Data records
§ §
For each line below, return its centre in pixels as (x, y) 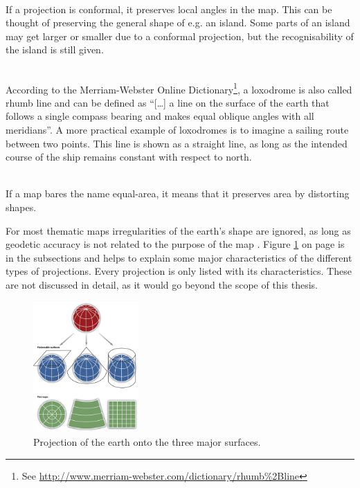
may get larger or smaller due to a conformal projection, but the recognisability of (180, 36)
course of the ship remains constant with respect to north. (129, 157)
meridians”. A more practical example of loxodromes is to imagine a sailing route (177, 129)
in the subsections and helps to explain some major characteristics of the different (179, 257)
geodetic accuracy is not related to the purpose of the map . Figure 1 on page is (175, 244)
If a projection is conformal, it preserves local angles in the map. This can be (169, 9)
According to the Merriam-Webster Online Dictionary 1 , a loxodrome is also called (179, 88)
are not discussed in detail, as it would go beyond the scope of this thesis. (162, 284)
§ §
(What you are asked to do): What are the lines from the one with "course of the" through the end of the entries? Give them again exactly, both end lines included.

(Answer below):
course of the ship remains constant with respect to north. (129, 157)
meridians”. A more practical example of loxodromes is to imagine a sailing route (177, 129)
in the subsections and helps to explain some major characteristics of the different (179, 257)
geodetic accuracy is not related to the purpose of the map . Figure 1 on page is (175, 244)
If a projection is conformal, it preserves local angles in the map. This can be (169, 9)
According to the Merriam-Webster Online Dictionary 1 , a loxodrome is also called (179, 88)
are not discussed in detail, as it would go beyond the scope of this thesis. (162, 284)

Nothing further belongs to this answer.